Pardon me for the lack of updates in the past more-than month or so. Unfortunately, I've been busy making the most of my freshman and sorority experience, which requires copious amounts of laughing, hugging, chocolate-chip-cookie-consuming, belly-dancing, spandex-skirt-shopping, and all around fun (as well as trace amounts of other substances, like sequins, headbands, and crying). So, my work on this blog has been neglected. Now that I'm reasonably settled into my roles as class-goer, homework-doer, weekend-dancer, and new Sigma Kappa (one heart, one way!) member, I actually found the time to crack open a book I did NOT buy bound in cellophane from the basement of the University Bookstore, and relax. Between late-night runs to the kitchen for more apple cinnamon caffeine-free herbal tea, of course.

Now that I've got you all settled into the notion that my life has become some fairy-tale-worthy amalgamation of a Spice Girls music video and a tampon commercial, prepare for the pain, because this book packs a certain emotional "one-two" that left me reeling. Maybe it's because I'm a born-and-bred American living in a new century, one who grew up almost without the concept of skin color as a friendship barrier, or maybe it was the fact that this novel is set majorly within the very limits of the city I now call home. Whatever it was that left me sprawled across the study room couch, fighting back tears, it's not fading terribly fast. Not when I remember having walked across some of the very pavement on which such atrocities were committed.

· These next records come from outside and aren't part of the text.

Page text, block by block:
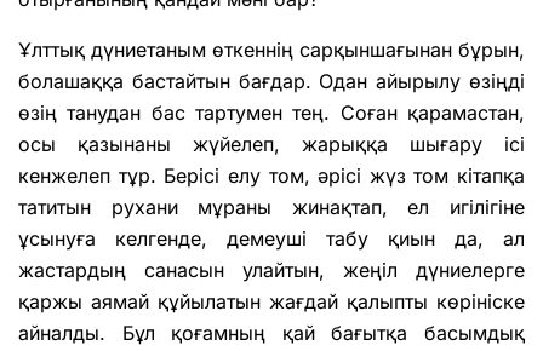
Ұлттық дүниетаным өткеннің сарқыншағынан бұрын,
болашаққа бастайтын бағдар. Одан айырылу өзіңді
өзің танудан бас тартумен тең. Соған қарамастан,
осы қазынаны жүйелеп, жарыққа шығару ісі
кенжелеп тұр. Берісі елу том, әрісі жүз том кітапқа
татитын рухани мұраны жинақтап, ел игілігіне
ұсынуға келгенде, демеуші табу қиын да, ал
жастардың санасын улайтын, жеңіл дүниелерге
қаржы аямай құйылатын жағдай қалыпты көрініске
айналды. Бұл қоғамның қай бағытқа басымдық
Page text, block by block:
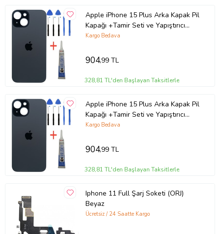
Apple iPhone 15 Plus Arka Kapak Pil
Kapağı +Tamir Seti ve Yapıştırıcı
(Sarı)
Kargo Bedava
904,99 TL
328,81 TL'den Başlayan Taksitlerle
Apple iPhone 15 Plus Arka Kapak Pil
Kapağı +Tamir Seti ve Yapıştırıcı
(Yeşil)
Kargo Bedava
904,99 TL
328,81 TL'den Başlayan Taksitlerle
Iphone 11 Full Şarj Soketi (ORJ)
Beyaz
Ücretsiz / 24 Saatte Kargo
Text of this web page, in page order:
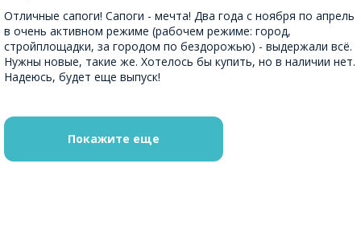
Отличные сапоги! Сапоги - мечта! Два года с ноября по апрель
в очень активном режиме (рабочем режиме: город,
стройплощадки, за городом по бездорожью) - выдержали всё.
Нужны новые, такие же. Хотелось бы купить, но в наличии нет.
Надеюсь, будет еще выпуск!
Покажите еще
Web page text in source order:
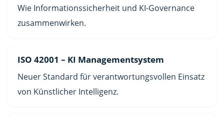
Wie Informationssicherheit und KI-Governance
zusammenwirken.
ISO 42001 – KI Managementsystem
Neuer Standard für verantwortungsvollen Einsatz
von Künstlicher Intelligenz.
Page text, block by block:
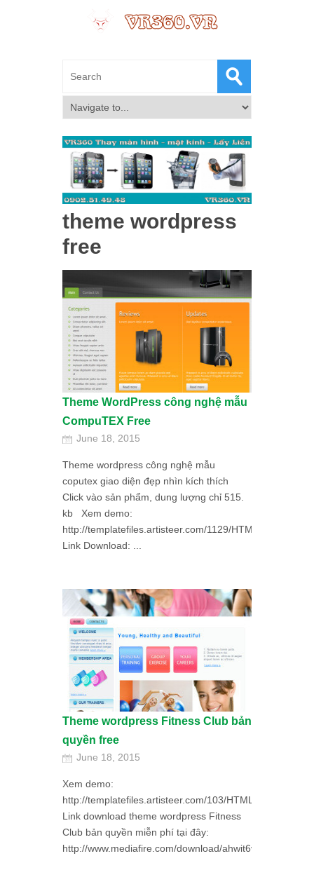
theme wordpress
free
Theme WordPress công nghệ mẫu
CompuTEX Free
June 18, 2015
Theme wordpress công nghệ mẫu
coputex giao diện đẹp nhìn kích thích
Click vào sản phẩm, dung lượng chỉ 515.
kb Xem demo:
http://templatefiles.artisteer.com/1129/HTML/index.html
Link Download: ...
Theme wordpress Fitness Club bản
quyền free
June 18, 2015
Xem demo:
http://templatefiles.artisteer.com/103/HTML/index.html
Link download theme wordpress Fitness
Club bản quyền miễn phí tại đây:
http://www.mediafire.com/download/ahwit6v25kirkw7/
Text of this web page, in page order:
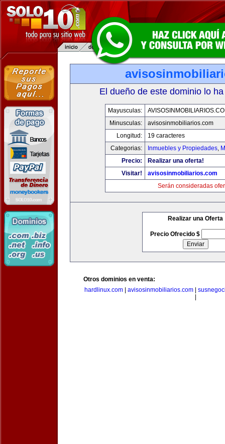
El dueño de este dominio lo
Mayusculas:
Minusculas:
avisosinmobiliarios.com
Longitud:
19 caracteres
Categorias:
Inmuebles y Propiedades,
Precio:
Realizar una oferta!
Visitar!
avisosinmobiliarios.com
Serán consideradas
Realizar una Oferta
Precio Ofrecido $
Otros dominios en venta:
hardlinux.com
avisosinmobiliarios.com
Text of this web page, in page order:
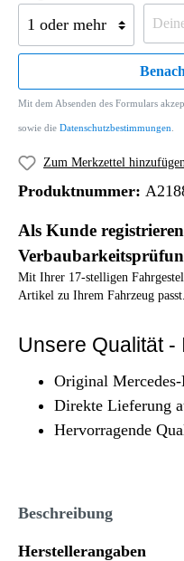
Mit dem Absenden des Formulars
sowie die Datenschutzbestimmungen
Zum Merkzettel
Produktnummer:
Als Kunde
Mit Ihrer 17-stelligen
Artikel zu Ihrem Fahrzeug passt.
Unsere Qualität -
Original
Direkte Lieferung
Hervorragende
Beschreibung
Herstellerangaben
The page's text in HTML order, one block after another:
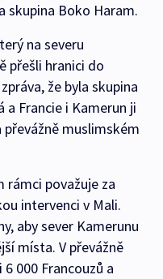
skupina Boko Haram.
na severu
přešli hranici do
že byla skupina
a Francie i Kamerun ji
muslimském
rámci považuje za
intervenci v Mali.
aby sever Kamerunu
místa. V převážně
000 Francouzů a
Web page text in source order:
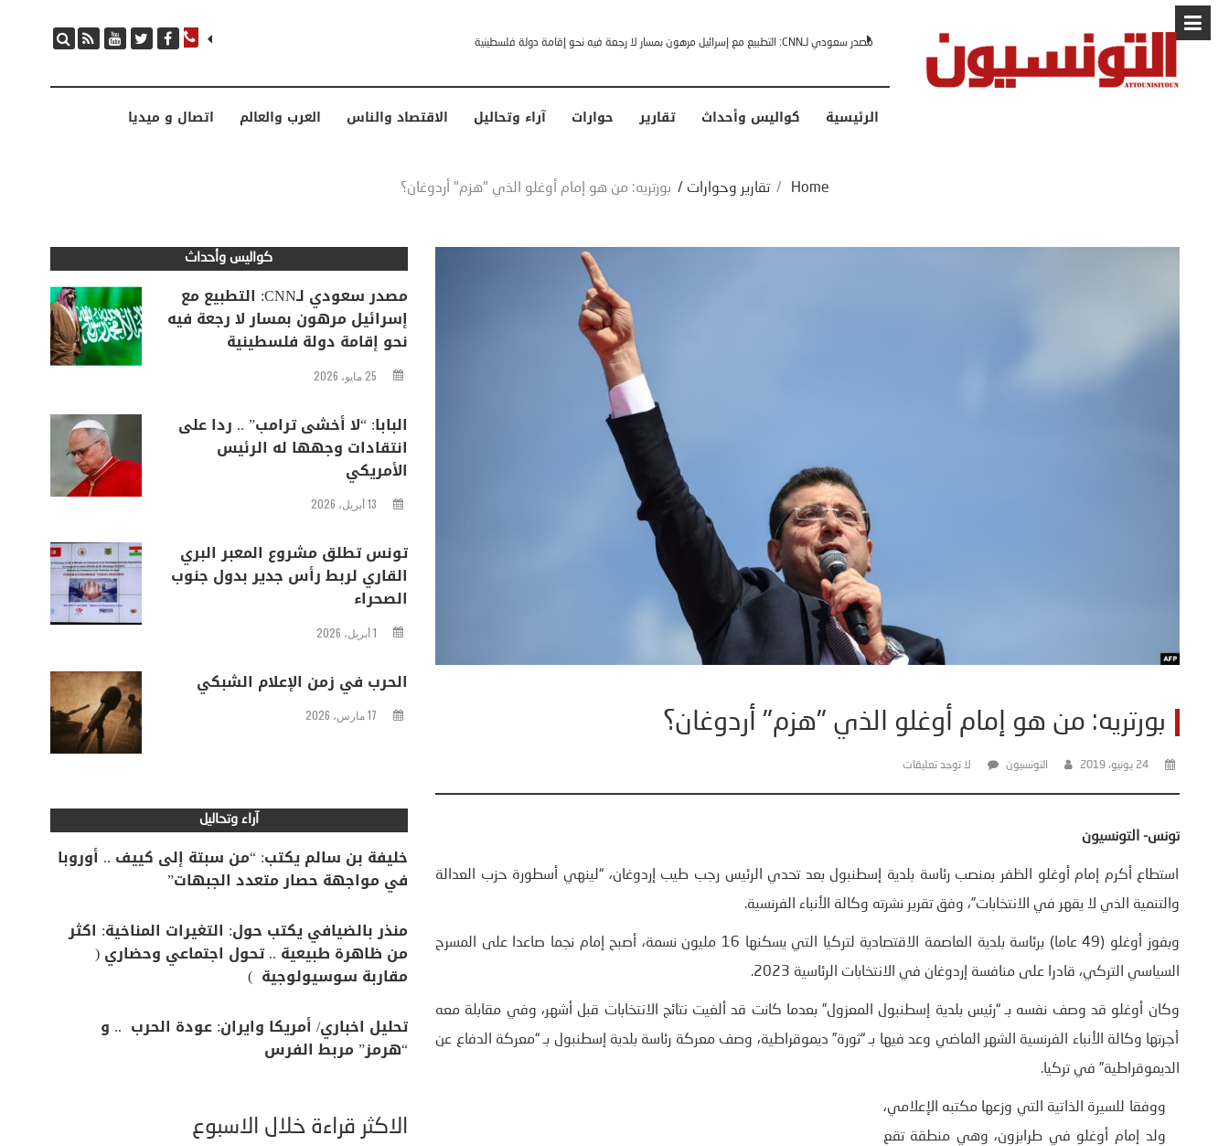
مصدر سعودي لـCNN: التطبيع مع إسرائيل مرهون بمسار لا رجعة فيه نحو إقامة دولة فلسطينية البابا: “لا أخشى ترامب” .. ردا على انتقادات وجهها له الرئيس الأمريكي
الرئيسية كواليس وأحداث تقارير حوارات آراء وتحاليل الاقتصاد والناس العرب والعالم اتصال و ميديا
Home
/ تقارير وحوارات / بورتريه: من هو إمام أوغلو الذي "هزم" أردوغان؟
بورتريه: من هو إمام أوغلو الذي "هزم" أردوغان؟
24 يونيو، 2019 التونسيون لا توجد تعليقات
تونس- التونسيون
استطاع أكرم إمام أوغلو الظفر بمنصب رئاسة بلدية إسطنبول بعد تحدي الرئيس رجب طيب إردوغان، “لينهي أسطورة حزب العدالة
والتنمية الذي لا يقهر في الانتخابات”، وفق تقرير نشرته وكالة الأنباء الفرنسية.
وبفوز أوغلو (49 عاما) برئاسة بلدية العاصمة الاقتصادية لتركيا التي يسكنها 16 مليون نسمة، أصبح إمام نجما صاعدا على المسرح
السياسي التركي، قادرا على منافسة إردوغان في الانتخابات الرئاسية 2023.
وكان أوغلو قد وصف نفسه بـ “رئيس بلدية إسطنبول المعزول” بعدما كانت قد ألغيت نتائج الانتخابات قبل أشهر، وفي مقابلة معه
أجرتها وكالة الأنباء الفرنسية الشهر الماضي وعد فيها بـ “ثورة” ديموقراطية، وصف معركة رئاسة بلدية إسطنبول بـ “معركة الدفاع عن
الديموقراطية” في تركيا.
ووفقا للسيرة الذاتية التي وزعها مكتبه الإعلامي،
ولد إمام أوغلو في طرابزون، وهي منطقة تقع
كواليس وأحداث
مصدر سعودي لـCNN: التطبيع مع
إسرائيل مرهون بمسار لا رجعة فيه
نحو إقامة دولة فلسطينية
25 مايو، 2026
البابا: “لا أخشى ترامب” .. ردا على
انتقادات وجهها له الرئيس
الأمريكي
13 أبريل، 2026
تونس تطلق مشروع المعبر البري
القاري لربط رأس جدير بدول جنوب
الصحراء
1 أبريل، 2026
الحرب في زمن الإعلام الشبكي
17 مارس، 2026
آراء وتحاليل
خليفة بن سالم يكتب: “من سبتة إلى كييف .. أوروبا
في مواجهة حصار متعدد الجبهات”
منذر بالضيافي يكتب حول: التغيرات المناخية: اكثر
من ظاهرة طبيعية .. تحول اجتماعي وحضاري (
مقاربة سوسيولوجية )
تحليل اخباري/ أمريكا وايران: عودة الحرب .. و
“هرمز” مربط الفرس
الأكثر قراءة خلال الأسبوع
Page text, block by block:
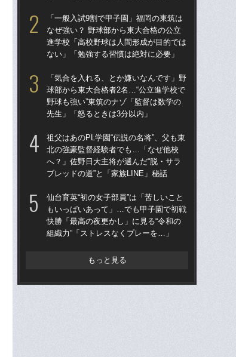
「一般入試9割で甲子園」福岡の東筑は
なぜ強い？ 野球部から東大合格の公立
進学校「高校野球は人間形成が目的では
ない」「勉強する習慣は絶対に必要」
「気合を入れる、とか嫌いなんです」野
球部から東大合格者2名…“公立進学校で
野球も強い”東筑のナゾ「監督は数学の
先生」「怒るときは3分以内」
祖父はあのPL学園“伝説の名将”、父も東
北の強豪監督経験者でも…「なぜ他校
へ？」佐野日大主将が選んだ“脱・サラ
ブレッドの道”と「家族LINE」秘話
仙台育英“初の女子部員”は「苦しいこと
もいっぱいあって」…でも甲子園で初戦
快勝「最高の夜更かし」に見る“令和の
組織力”「ストレスなくプレーを…」
もっと見る
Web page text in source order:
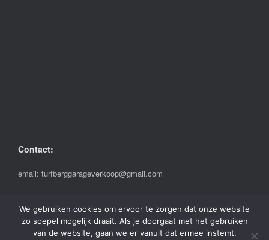
Contact:
email: turfberggarageverkoop@gmail.com
Turfberg Garage Verkoop, © 2026 powered by Ordior . Privacybeleid
We gebruiken cookies om ervoor te zorgen dat onze website
zo soepel mogelijk draait. Als je doorgaat met het gebruiken
van de website, gaan we er vanuit dat ermee instemt.
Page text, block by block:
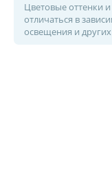
Цветовые оттенки
отличаться в
освещения и
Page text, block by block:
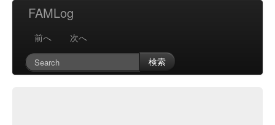
FAMLog
前へ
次へ
検索
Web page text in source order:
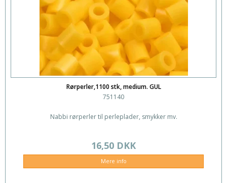
Rørperler,1100 stk, medium. GUL
751140
Nabbi rørperler til perleplader, smykker mv.
16,50 DKK
Mere info
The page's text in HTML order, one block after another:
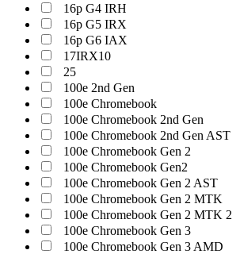
16p G4 IRH
16p G5 IRX
16p G6 IAX
17IRX10
25
100e 2nd Gen
100e Chromebook
100e Chromebook 2nd Gen
100e Chromebook 2nd Gen AST
100e Chromebook Gen 2
100e Chromebook Gen2
100e Chromebook Gen 2 AST
100e Chromebook Gen 2 MTK
100e Chromebook Gen 2 MTK 2
100e Chromebook Gen 3
100e Chromebook Gen 3 AMD
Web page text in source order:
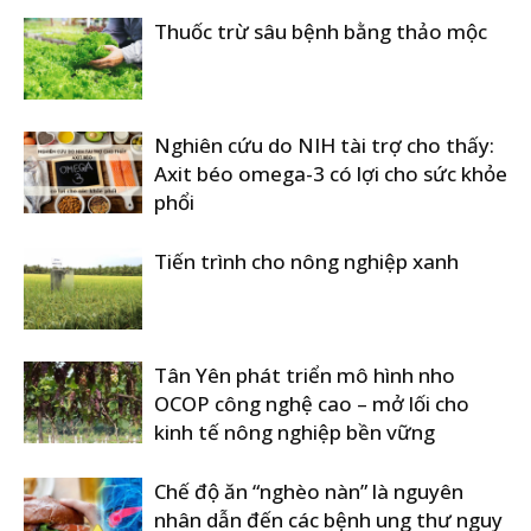
Thuốc trừ sâu bệnh bằng thảo mộc
Nghiên cứu do NIH tài trợ cho thấy:
Axit béo omega-3 có lợi cho sức khỏe
phổi
Tiến trình cho nông nghiệp xanh
Tân Yên phát triển mô hình nho
OCOP công nghệ cao – mở lối cho
kinh tế nông nghiệp bền vững
Chế độ ăn “nghèo nàn” là nguyên
nhân dẫn đến các bệnh ung thư nguy
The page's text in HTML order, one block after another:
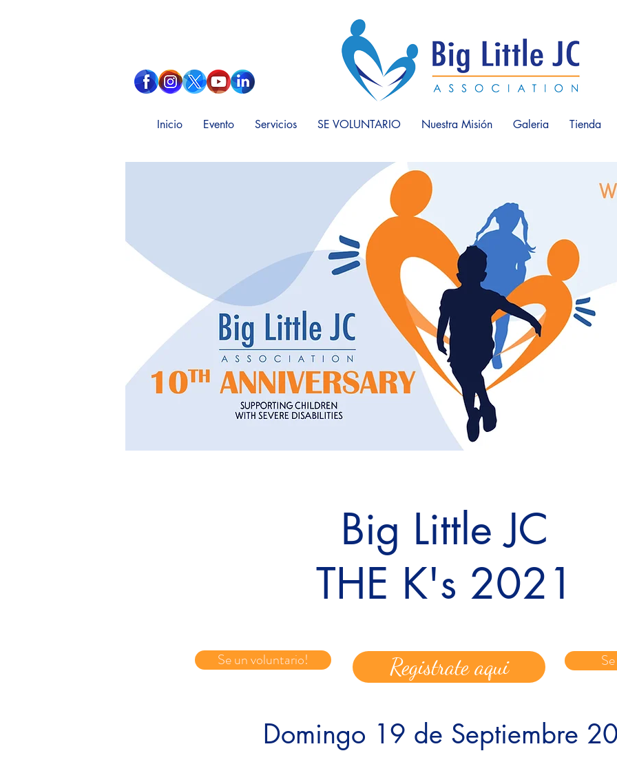
Inicio Evento Servicios SE VOLUNTARIO Nuestra Misión Galeria Tienda
Big Little JC
THE K's 2021
Se un voluntario! Registrate aqui
Domingo 19 de Septiembre

I knew about the evacuation from the West Coast, and the Japanese internment camps during WWII, because our teachers glossed over what bare bits of it we discussed about our WA state history, all the way back to the first grade. When you stand by the bridge near the Japanese Pagoda at Point Defiance at night, so I was told in whispers, behind the wooden shed on our Montessori-school playground, you can hear the quick patter of ghostly footsteps, of someone fleeing, someone who didn't want to be taken away. They were shot, and now, they'll be forever running. Grave and sinister, for someone so young, but we did what we could to understand that which we couldn't understand, subjecting it simply to the stuff of ghost stories, and moving on (completely dismissing the fact that the Park, and the Pagoda, are definitely closed to the public at night). I grew up side-by-side with those kids, whose parents spoke a different language, liked different foods, dressed a different way, or prayed to a different God, and it was never a problem. We weren't bred to war, so we simply couldn't comprehend. These weren't things we were taught in Molly's American Girl series. It wasn't until public school that I realized just how cruel people could be, and why no one in Tacoma ever wanted to talk about it.

Hotel on the Corner of Bitter and Sweet, by Jamie Ford (Ballantine Books, 2009), is set halfway in the 1940s, when those unjust sanctions against Japanese Americans were enforced, and halfway in the 1980s, when the repercussions of those actions are still being felt, by Mr. Henry Lee, a recent widower with a tenuous relationship with his grad-school son, and leftover memories of a girl named Keiko Okabe. Throughout the novel, the threads unwind to find that Lee had deeper ties to her than his son ever knew, and his son comes to realize that his father was less like his father than he had previously thought. It's a beautiful and moving love story, set across the backdrop of two different timelines, where two different people can find an imperfect love in their own hostile nation, and still feel the effects of that love after all the smoke has cleared.

An imperfect novel as well, as the presence of some anachronisms within the story pointed out. But I'll let 'em slide (still less cringe-worthy writing than my Architecture textbook. Yikes).

Whatever the case, the true takeaway from this novel, for me, was the fact that I was already so familiar with the setting. I've been to the Puyallup Fairgrounds, I've seen where they keep the livestock. Imagining a family of four, trying to live within the bounds of one horse stall? Not pleasant, not easy. Now take this description:

"...the quaint town of Puyallup, a small farming community surrounded by lush acres of daffodils." (Pg 153).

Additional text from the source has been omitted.